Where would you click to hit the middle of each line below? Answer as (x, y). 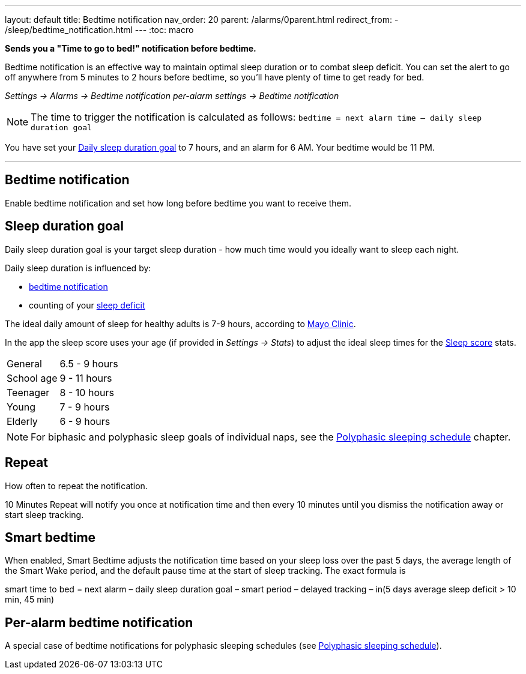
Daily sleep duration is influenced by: (78, 268)
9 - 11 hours (86, 378)
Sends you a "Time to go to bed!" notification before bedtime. (131, 48)
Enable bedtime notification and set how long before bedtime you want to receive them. (178, 203)
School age (32, 378)
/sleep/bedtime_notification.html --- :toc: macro (99, 30)
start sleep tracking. (44, 514)
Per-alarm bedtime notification (99, 622)
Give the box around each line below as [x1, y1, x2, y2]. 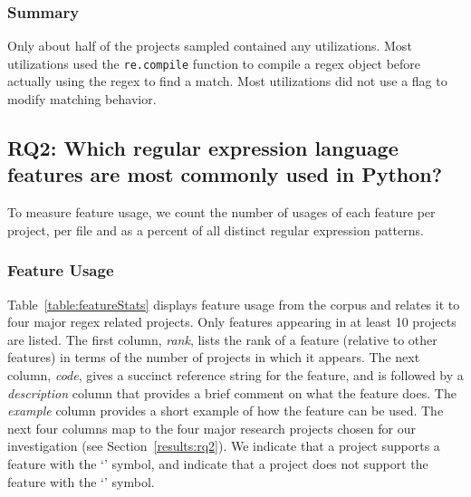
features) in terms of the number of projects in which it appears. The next [7, 348, 420, 367]
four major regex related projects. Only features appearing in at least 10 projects [7, 312, 457, 331]
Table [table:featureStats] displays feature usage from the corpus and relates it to [7, 294, 460, 313]
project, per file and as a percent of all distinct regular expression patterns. [7, 220, 424, 239]
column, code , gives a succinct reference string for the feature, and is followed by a [7, 366, 464, 385]
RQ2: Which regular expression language [7, 134, 399, 162]
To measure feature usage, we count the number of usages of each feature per [7, 203, 436, 222]
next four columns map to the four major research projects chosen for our [7, 418, 416, 437]
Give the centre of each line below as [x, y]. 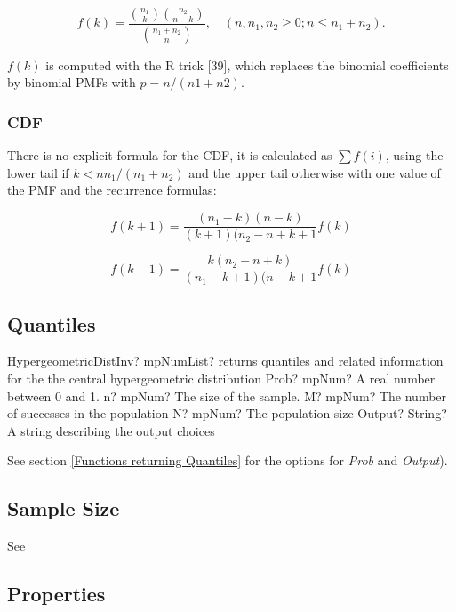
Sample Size [64, 508]
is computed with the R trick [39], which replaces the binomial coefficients [247, 64]
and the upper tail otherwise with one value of [315, 172]
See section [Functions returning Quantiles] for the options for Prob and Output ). [228, 460]
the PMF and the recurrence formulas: [112, 190]
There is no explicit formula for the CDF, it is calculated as [170, 155]
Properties [56, 594]
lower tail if [38, 172]
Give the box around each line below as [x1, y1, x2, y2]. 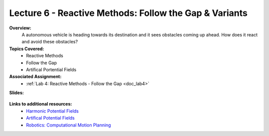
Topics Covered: [9, 45, 44, 52]
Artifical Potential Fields [26, 115, 75, 121]
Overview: [9, 25, 32, 31]
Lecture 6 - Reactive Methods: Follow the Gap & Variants [9, 7, 248, 18]
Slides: [9, 90, 24, 96]
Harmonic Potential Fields [26, 108, 79, 114]
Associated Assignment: [9, 74, 62, 80]
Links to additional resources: [9, 101, 72, 107]
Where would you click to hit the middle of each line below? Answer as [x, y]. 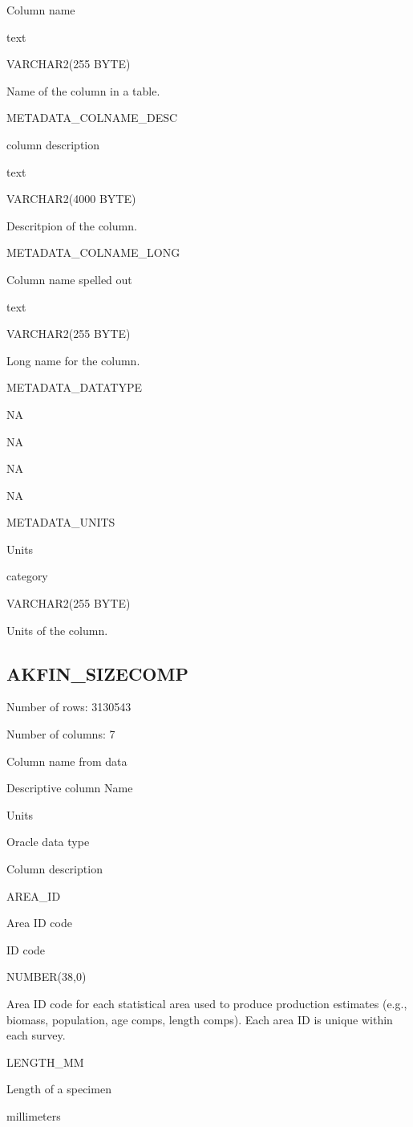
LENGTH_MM [45, 1062]
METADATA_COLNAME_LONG [93, 252]
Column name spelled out [69, 279]
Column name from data [67, 761]
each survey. [36, 1035]
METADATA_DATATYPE [75, 387]
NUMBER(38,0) [47, 976]
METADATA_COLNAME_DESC [92, 118]
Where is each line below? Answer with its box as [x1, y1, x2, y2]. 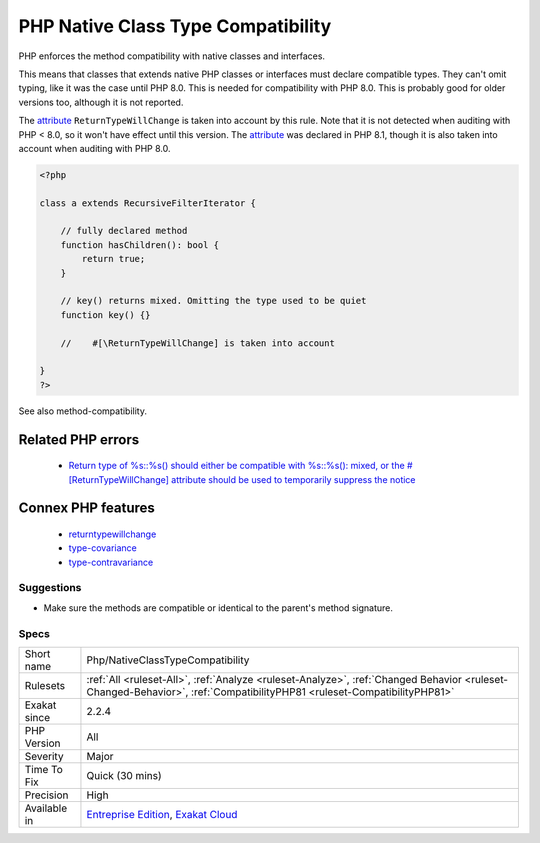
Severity [24, 749, 64, 763]
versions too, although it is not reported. [18, 96, 184, 108]
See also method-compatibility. [18, 405, 147, 417]
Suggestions [18, 581, 82, 595]
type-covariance [68, 542, 137, 554]
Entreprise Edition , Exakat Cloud [86, 807, 238, 821]
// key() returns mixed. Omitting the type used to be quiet [60, 295, 367, 307]
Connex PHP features [18, 500, 155, 517]

□ □ □

> _REQUIREMENT_
Search the data above for the string "before" and copy each line that has it.

> _EXERCISE RESPONSE_
Sends you a "Time to go to bed!" notification before bedtime. (131, 48)
Enable bedtime notification and set how long before bedtime you want to receive them. (178, 203)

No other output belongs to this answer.